# BRIEF
Go from the first line below to the one with "Rhode Island Services" and print each line exactly.

# RECORDED INFORMATION

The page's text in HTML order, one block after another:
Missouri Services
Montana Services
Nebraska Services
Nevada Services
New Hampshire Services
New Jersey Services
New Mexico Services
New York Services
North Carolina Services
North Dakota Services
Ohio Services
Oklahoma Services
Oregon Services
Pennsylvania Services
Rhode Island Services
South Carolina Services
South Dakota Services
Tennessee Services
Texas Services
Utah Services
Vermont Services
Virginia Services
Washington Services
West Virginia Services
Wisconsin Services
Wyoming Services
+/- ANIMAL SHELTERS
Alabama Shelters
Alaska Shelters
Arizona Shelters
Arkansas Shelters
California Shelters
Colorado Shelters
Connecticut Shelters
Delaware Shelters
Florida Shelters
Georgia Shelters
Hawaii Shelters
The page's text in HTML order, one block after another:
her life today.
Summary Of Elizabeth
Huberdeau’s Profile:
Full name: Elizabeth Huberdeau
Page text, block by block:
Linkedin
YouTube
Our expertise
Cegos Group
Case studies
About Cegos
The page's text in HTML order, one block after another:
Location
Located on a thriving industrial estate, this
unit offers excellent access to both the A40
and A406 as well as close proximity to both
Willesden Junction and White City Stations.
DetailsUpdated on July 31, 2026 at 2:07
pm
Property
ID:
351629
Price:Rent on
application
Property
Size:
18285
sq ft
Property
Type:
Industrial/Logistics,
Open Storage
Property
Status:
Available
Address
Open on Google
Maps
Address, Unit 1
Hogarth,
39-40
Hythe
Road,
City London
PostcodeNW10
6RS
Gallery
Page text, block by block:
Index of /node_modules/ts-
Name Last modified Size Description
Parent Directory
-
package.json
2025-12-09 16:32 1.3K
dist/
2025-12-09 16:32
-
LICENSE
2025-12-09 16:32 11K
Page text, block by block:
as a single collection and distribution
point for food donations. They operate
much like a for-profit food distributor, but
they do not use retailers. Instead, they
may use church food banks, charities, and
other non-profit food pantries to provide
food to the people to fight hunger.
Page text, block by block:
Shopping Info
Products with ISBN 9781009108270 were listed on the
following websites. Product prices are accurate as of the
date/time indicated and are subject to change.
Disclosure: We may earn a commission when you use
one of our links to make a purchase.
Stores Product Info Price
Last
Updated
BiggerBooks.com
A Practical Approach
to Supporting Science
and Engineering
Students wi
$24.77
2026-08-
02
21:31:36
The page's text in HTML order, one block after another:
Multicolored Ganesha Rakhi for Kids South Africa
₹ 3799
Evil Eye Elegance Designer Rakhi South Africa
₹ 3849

# RESPONSE
The page's text in HTML order, one block after another:
Missouri Services
Montana Services
Nebraska Services
Nevada Services
New Hampshire Services
New Jersey Services
New Mexico Services
New York Services
North Carolina Services
North Dakota Services
Ohio Services
Oklahoma Services
Oregon Services
Pennsylvania Services
Rhode Island Services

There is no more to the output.